Nghệ Tĩnh was a province of Vietnam from 1976 to 1991, then from 1991 divided into Nghệ An and Hà Tĩnh.

==Geography==
Nghe Tinh province has geographical location:
- The North borders on the province Thanh Hoa
- The South borders on the province Binh Tri Thien
- The East borders Gulf of Tonkin
- The West borders Laos.

==Area and population==
- Area (1991): 22,502 km ^{ 2 }
- Population (1991): 3,311,532 people

==History==
In the Đinh period, the Tien Le house was called Hoan Chau.
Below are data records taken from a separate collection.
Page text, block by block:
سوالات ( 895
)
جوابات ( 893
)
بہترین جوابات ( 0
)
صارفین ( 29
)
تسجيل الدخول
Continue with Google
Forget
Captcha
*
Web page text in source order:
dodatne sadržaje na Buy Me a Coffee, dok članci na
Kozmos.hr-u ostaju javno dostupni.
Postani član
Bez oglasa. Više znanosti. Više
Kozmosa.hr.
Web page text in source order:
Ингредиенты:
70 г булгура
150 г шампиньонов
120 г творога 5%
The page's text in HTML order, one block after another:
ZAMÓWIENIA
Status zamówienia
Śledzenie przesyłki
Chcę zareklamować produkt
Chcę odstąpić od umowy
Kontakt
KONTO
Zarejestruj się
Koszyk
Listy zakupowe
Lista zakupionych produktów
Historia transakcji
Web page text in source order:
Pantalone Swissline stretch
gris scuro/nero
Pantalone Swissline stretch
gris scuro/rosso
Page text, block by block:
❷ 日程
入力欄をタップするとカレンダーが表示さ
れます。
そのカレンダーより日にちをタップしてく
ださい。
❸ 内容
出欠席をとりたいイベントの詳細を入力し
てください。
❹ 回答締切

Period Ly dynasty, 1030, began to call the Chau Nghe An.
- Period house of Hau Le, from 1490 called the land of Nghe An.

Period Tay Son, called Nghia An Town.

During the Nguyen period, Gia Long was again placed as Nghe An town.
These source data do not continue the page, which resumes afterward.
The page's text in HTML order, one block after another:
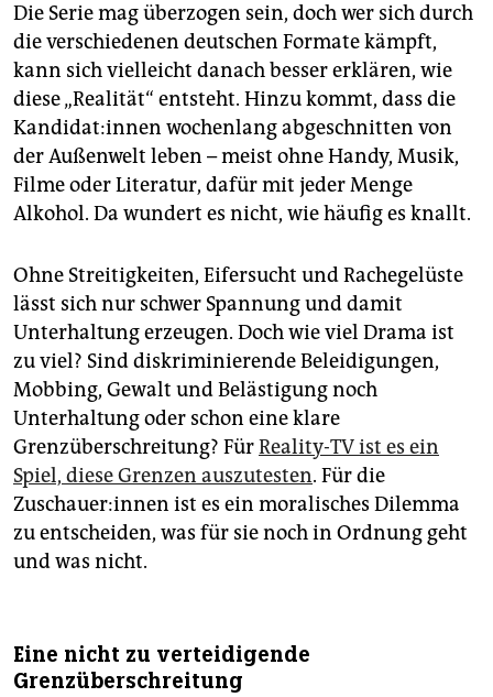
Die Serie mag überzogen sein, doch wer sich durch
die verschiedenen deutschen Formate kämpft,
kann sich vielleicht danach besser erklären, wie
diese „Realität“ entsteht. Hinzu kommt, dass die
Kandidat:innen wochenlang abgeschnitten von
der Außenwelt leben – meist ohne Handy, Musik,
Filme oder Literatur, dafür mit jeder Menge
Alkohol. Da wundert es nicht, wie häufig es knallt.
Ohne Streitigkeiten, Eifersucht und Rachegelüste
lässt sich nur schwer Spannung und damit
Unterhaltung erzeugen. Doch wie viel Drama ist
zu viel? Sind diskriminierende Beleidigungen,
Mobbing, Gewalt und Belästigung noch
Unterhaltung oder schon eine klare
Grenzüberschreitung? Für ­Reality-TV ist es ein
Spiel, diese Grenzen auszutesten. Für die
Zuschauer:innen ist es ein moralisches Dilemma
zu entscheiden, was für sie noch in Ordnung geht
und was nicht.
Eine nicht zu verteidigende
Grenzüberschreitung
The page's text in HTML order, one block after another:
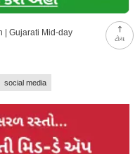
ટોચ
| Gujarati Mid-day
social media
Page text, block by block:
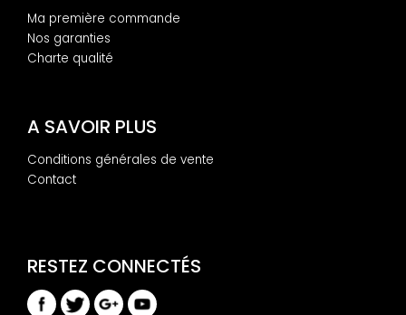
Ma première commande
Nos garanties
Charte qualité
A SAVOIR PLUS
Conditions générales de vente
Contact

In 1831, King Minh Mang divided Nghe An into two provinces: Nghe An (north of Lam river); Ha Tinh (south of Lam River).

From 1976 to 1991, the merger of Nghe An and Ha Tinh into Nghe Tinh province, the administrative units include: Vinh city, Ha Tinh town and 25 districts: Anh Sơn, Cam Xuyen, Can Loc, Con Cuong, Dien Chau, Do Luong, Duc Tho, Hung Nguyen, Huong Khe, Hương Sơn, Ky Anh, Ky Son, Nam Dan, Nghi Loc, Nghi Xuan, Nghia Dan, Que Phong, Quy Chau, Quy Hop, Quynh Luu, Tan Ky, Thach Ha, Thanh Chuong, Tuong Duong, Yen Thanh.

On August 12, 1991, the ninth session of the VIIIth National Assembly issued a resolution to divide Nghe Tinh province to re-establish Nghe An and Ha Tinh provinces:
- The province Ha Tinh includes Ha Tinh town and 8 districts: Cam Xuyen, Can Loc, Duc Tho, Huong Khe, Hương Sơn, Ky Anh, Nghi Xuan, Thach Ha.
- Provinces Nghe An include Vinh city and 17 districts: Anh Sơn, Con Cuong, Dien Chau, Do Luong, Hung Nguyen, Ky Son, Nam Dan, Nghi Loc, Nghia Dan, Que Phong, Quy Chau, Quy Hop, Quynh Luu, Tan Ky, Thanh Chuong, Tuong Duong, Yen Thanh.